**DATA FOR ANALYSIS:**
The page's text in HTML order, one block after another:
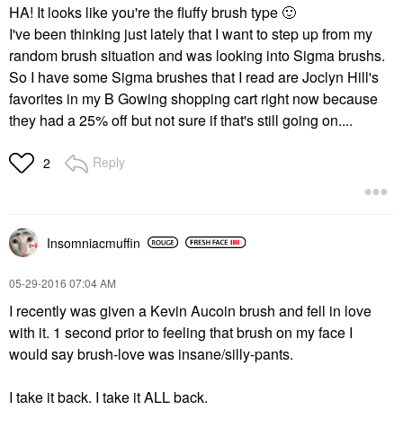
HA! It looks like you're the fluffy brush type 🙂
I've been thinking just lately that I want to step up from my
random brush situation and was looking into Sigma brushs.
So I have some Sigma brushes that I read are Joclyn Hill's
favorites in my B Gowing shopping cart right now because
they had a 25% off but not sure if that's still going on....
2 Reply
Insomniacmuffin
‎05-29-2016 07:04 AM
I recently was given a Kevin Aucoin brush and fell in love
with it. 1 second prior to feeling that brush on my face I
would say brush-love was insane/silly-pants.
I take it back. I take it ALL back.
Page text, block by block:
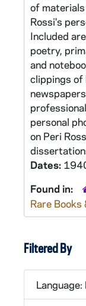
of
Rossi's
Included
poetry,
and
clippings of
personal
on Peri
Dates:
Found in:
Rare
Filtered By
Language:

**TASK STATEMENT:** The result should be every entry, word for word, and no pictures.

**RESULT FOR THIS EXERCISE:**
The page's text in HTML order, one block after another:
HA! It looks like you're the fluffy brush type 🙂
I've been thinking just lately that I want to step up from my
random brush situation and was looking into Sigma brushs.
So I have some Sigma brushes that I read are Joclyn Hill's
favorites in my B Gowing shopping cart right now because
they had a 25% off but not sure if that's still going on....
2 Reply
Insomniacmuffin
‎05-29-2016 07:04 AM
I recently was given a Kevin Aucoin brush and fell in love
with it. 1 second prior to feeling that brush on my face I
would say brush-love was insane/silly-pants.
I take it back. I take it ALL back.
Page text, block by block:
of
Rossi's
Included
poetry,
and
clippings of
personal
on Peri
Dates:
Found in:
Rare
Filtered By
Language:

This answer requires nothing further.